▶ [Entries taken from a collection]:

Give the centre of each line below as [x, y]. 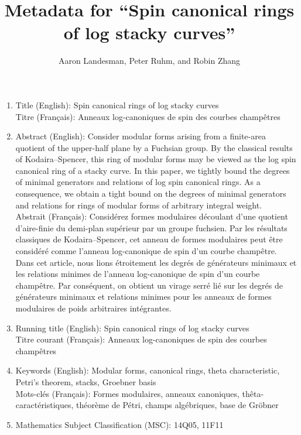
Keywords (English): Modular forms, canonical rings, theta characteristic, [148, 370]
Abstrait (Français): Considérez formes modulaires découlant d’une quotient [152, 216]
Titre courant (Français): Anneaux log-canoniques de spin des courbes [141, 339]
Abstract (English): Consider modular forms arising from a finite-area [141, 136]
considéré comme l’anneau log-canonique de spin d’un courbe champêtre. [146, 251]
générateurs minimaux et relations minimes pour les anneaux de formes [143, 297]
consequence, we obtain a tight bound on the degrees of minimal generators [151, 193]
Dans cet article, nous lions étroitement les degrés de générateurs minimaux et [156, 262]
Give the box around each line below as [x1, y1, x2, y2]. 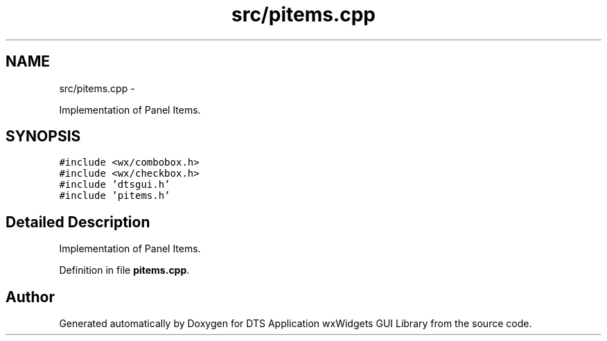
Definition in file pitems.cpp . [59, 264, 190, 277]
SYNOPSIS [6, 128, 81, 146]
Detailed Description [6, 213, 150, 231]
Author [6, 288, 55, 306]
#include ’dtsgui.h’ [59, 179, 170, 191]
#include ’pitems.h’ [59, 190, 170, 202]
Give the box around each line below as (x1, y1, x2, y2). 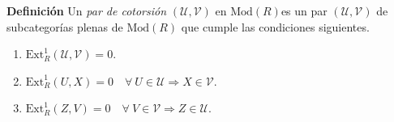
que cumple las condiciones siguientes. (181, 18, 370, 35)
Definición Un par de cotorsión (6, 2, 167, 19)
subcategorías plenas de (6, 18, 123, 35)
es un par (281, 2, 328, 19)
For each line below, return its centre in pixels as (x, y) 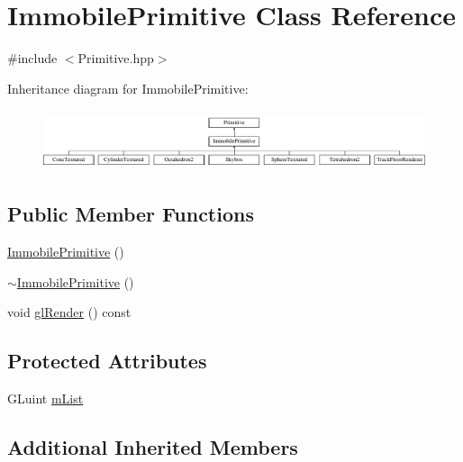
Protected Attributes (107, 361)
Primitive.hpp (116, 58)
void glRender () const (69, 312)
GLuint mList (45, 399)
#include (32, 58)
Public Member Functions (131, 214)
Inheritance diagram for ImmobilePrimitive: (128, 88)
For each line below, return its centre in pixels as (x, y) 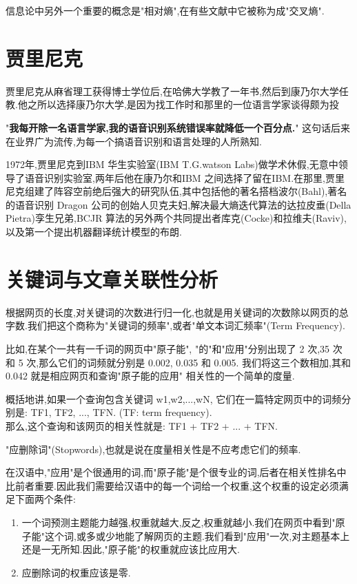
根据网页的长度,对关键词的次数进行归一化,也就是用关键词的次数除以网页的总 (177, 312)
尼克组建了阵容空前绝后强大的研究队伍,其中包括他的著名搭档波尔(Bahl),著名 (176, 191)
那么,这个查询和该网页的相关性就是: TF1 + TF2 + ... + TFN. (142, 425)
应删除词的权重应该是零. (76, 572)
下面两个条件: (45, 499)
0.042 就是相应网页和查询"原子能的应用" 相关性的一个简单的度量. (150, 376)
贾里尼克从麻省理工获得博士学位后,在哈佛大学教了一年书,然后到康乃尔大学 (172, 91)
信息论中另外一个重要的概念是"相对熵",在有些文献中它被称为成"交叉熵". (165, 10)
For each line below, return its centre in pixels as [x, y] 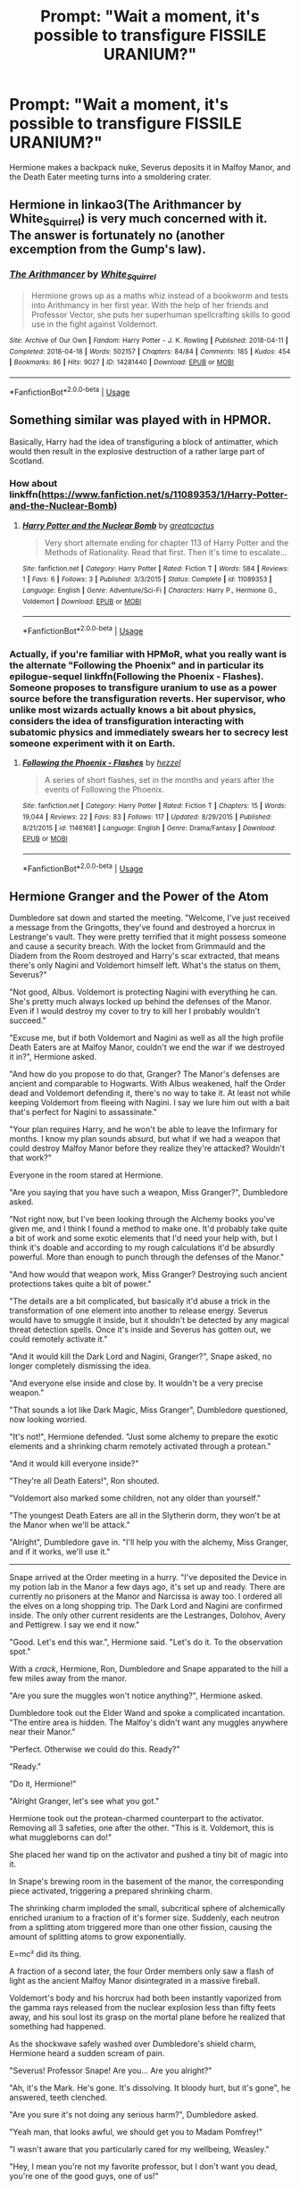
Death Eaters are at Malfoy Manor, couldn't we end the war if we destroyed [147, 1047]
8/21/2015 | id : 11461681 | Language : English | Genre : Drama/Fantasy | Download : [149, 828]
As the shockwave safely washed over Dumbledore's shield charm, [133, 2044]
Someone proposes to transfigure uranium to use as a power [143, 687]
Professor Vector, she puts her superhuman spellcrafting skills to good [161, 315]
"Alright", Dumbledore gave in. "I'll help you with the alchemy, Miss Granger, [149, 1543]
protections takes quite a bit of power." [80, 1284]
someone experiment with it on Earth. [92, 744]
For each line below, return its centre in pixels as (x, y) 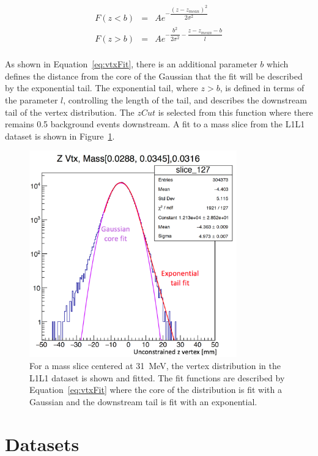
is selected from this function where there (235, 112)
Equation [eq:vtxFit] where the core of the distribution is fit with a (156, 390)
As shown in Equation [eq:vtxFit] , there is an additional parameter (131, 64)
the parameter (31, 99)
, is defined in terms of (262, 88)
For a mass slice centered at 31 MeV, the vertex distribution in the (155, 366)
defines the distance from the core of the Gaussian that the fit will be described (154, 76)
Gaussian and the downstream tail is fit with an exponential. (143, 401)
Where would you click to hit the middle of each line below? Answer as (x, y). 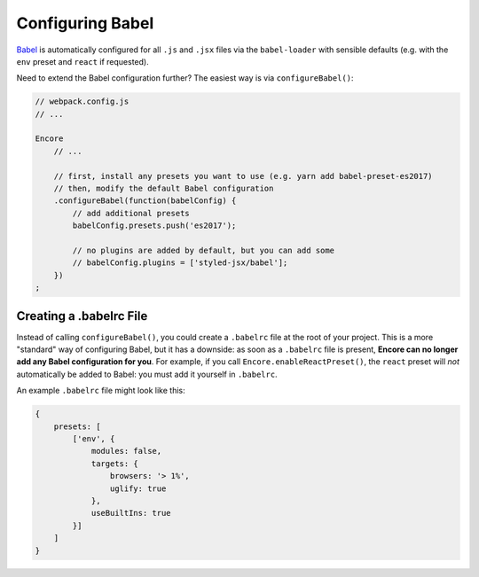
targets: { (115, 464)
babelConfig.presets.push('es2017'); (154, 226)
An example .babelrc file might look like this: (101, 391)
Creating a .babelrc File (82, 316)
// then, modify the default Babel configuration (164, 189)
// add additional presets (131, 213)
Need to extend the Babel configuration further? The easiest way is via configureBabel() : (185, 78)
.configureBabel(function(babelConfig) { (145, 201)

--

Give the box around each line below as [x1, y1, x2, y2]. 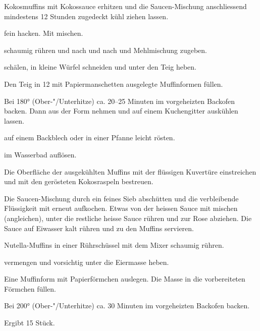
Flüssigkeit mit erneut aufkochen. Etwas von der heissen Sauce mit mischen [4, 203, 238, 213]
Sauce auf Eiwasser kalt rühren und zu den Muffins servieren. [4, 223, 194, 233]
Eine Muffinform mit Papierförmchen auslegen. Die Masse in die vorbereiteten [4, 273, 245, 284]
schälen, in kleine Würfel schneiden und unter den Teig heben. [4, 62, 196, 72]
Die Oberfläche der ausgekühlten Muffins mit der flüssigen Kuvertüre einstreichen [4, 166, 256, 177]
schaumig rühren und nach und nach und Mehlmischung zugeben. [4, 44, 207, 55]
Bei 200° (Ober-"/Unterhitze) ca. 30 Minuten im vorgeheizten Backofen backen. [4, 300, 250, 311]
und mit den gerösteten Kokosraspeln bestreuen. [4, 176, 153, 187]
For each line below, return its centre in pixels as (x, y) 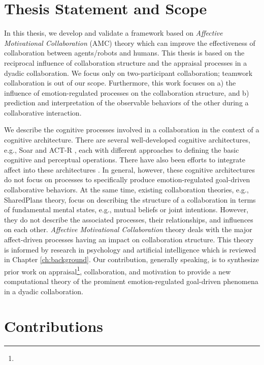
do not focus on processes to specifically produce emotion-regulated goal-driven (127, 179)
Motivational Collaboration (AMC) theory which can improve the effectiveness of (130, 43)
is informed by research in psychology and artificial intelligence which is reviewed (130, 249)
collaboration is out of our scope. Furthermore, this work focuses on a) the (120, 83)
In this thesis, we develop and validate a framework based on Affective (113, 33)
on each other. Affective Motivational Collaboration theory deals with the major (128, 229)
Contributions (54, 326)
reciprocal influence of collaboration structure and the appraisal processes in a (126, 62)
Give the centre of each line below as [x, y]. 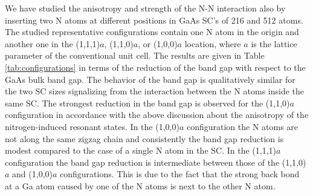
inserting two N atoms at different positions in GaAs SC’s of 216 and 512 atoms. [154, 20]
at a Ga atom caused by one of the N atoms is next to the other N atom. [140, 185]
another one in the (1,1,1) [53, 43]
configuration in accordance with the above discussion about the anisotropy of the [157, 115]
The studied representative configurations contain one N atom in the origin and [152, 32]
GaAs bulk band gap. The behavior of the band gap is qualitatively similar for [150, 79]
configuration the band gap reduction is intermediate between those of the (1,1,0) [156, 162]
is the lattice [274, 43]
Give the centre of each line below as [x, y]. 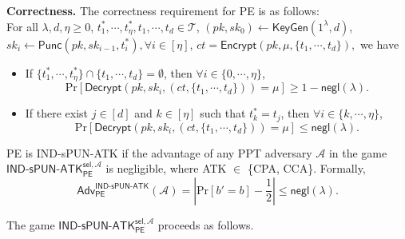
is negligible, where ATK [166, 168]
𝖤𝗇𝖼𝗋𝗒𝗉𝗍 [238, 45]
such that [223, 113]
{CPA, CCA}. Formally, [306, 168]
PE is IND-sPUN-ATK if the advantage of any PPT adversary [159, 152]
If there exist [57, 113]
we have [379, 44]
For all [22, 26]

==

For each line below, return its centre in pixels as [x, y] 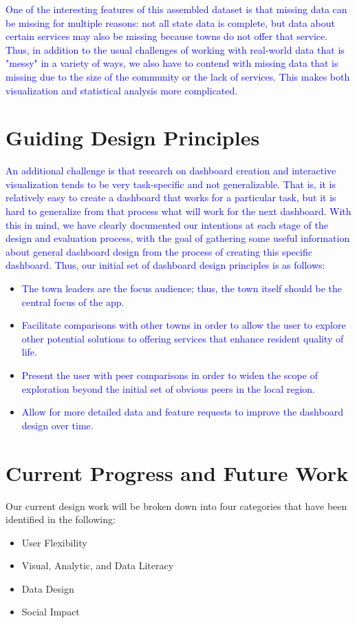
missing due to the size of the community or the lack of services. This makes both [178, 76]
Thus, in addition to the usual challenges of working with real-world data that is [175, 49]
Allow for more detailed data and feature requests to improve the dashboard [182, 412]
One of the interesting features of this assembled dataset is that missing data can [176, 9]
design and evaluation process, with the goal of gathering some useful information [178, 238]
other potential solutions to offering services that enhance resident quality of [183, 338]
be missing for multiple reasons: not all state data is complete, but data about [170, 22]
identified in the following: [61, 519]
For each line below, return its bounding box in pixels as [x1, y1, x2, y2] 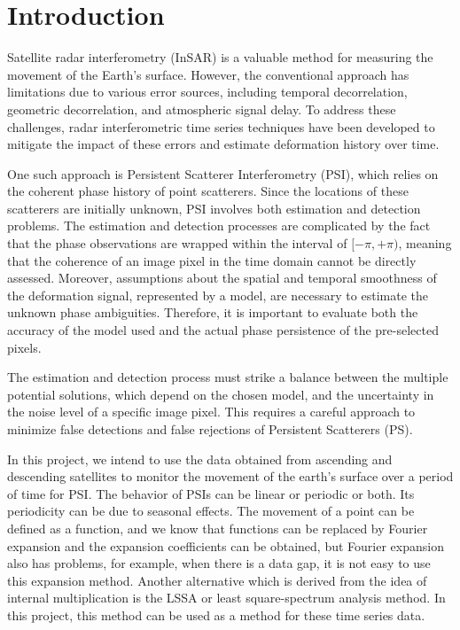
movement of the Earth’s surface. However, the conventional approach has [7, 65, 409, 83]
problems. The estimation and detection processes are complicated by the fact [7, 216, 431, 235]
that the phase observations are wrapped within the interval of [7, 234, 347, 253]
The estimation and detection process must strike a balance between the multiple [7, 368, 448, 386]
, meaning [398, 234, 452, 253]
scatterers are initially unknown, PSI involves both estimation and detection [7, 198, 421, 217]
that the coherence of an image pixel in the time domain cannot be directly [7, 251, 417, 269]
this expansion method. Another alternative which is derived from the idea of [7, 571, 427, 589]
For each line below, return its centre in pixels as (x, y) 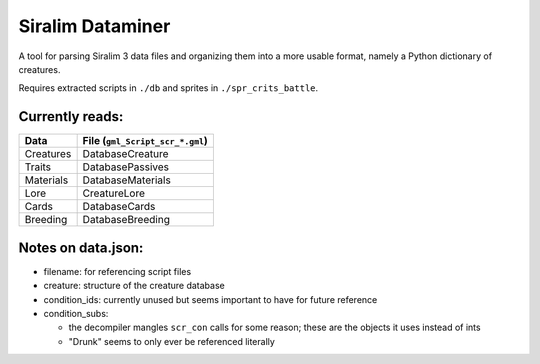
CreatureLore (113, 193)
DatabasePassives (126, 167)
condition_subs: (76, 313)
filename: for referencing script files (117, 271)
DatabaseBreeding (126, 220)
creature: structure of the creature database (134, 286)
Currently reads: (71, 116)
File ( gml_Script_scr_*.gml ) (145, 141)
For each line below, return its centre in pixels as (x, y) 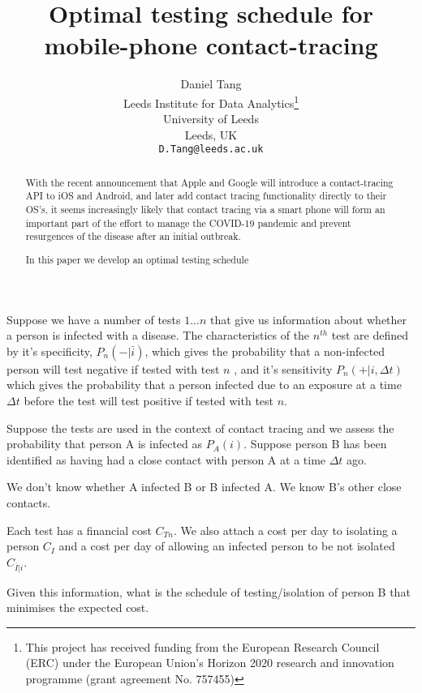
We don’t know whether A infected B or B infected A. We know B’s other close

▶ [PROBLEM REQUIREMENTS]: Nothing but a number is wanted here: please count the lines in the entries above that include the word "power".

▶ [THE COMPLETED TASK]: 2